I need to find a way to substitute more specific child GO terms with less specific parent GO terms since my remaining vision is not good enough for comparing them by visually looking at the enriched GO terms.  I have copy-pasted my latest version of the R code I am currently using at the end of this email.  Could anyone please assist me in accomplishing this or connect me to somebody, who might?  I only have 4 weeks left to finish my thesis.  If I cannot defend by the end of March my funding will be discontinued. 
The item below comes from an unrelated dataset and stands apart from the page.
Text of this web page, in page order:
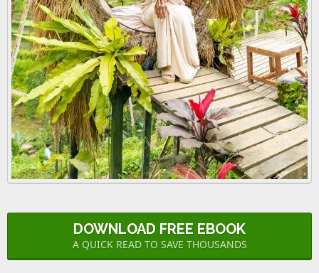
DOWNLOAD FREE EBOOK
A QUICK READ TO SAVE THOUSANDS
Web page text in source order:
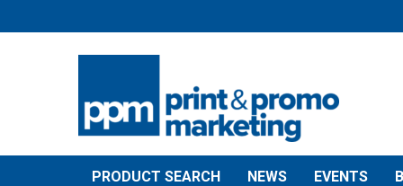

Could you please respond to me directly via email (Thomas.F.Hahn2@gmail.com) or Skype (tfh002) or cell phone (318 243 3940) because my text to speech software, on which I am depending to access electronic information due to my very limited remaining vision, cannot read out all portions of this website aloud to me?  Fortunately, it is much more compatible with the G-mail and Skype interface thus allowing me to communicate much more efficiently and reliably when using those.   

 

I am very grateful for any kind of assistance in earning a PhD in bioinformatics despite being almost blind.

 

With very warm regards,

 

Thomas Hahn

Cell phone: 318 243 3940

Skype ID: tfh002

Email: Thomas.F.Hahn2@gmail.com

 

#################################################################################################
###
### This script combines the two subscripts that preparation and plotting of the log-fold
### yeast expression changes under CR and YEPD
###
### Additional (minor) changes:
###   - 
###
### Feb 20, 2015
###
#################################################################################################

message("Clean up workspace")
rm(list=ls(all=T))

#------------------------------------------------------------------------------------------------
### Generate scatter plot input file from:
###   1. Annotation file from Expression Lab (Affy)
###   2. Expression file from Expression Lab (Affy)
### Creates:
###   1. *.for.scatterplot.txt file in the <dir.scatter> folder in the current working directory
message("Create Scatterplot input files...")
setwd("D:/Analysis")

## INPUT FILES (relative or full path)
file="Our_data_from_expression_console.txt" # file with data from expression console
annotation = read.delim("Our_data_annotation.txt", header = F) # annotation for replicates

## OUTPUT directory
my.directory = dir.scatter="2015_02_26_Erg6"
chosen.folder = "chosen_genes"

#######################################################
replicates = tapply(annotation[,1], annotation[,2], list)
normdata = read.delim(file, check.names = F)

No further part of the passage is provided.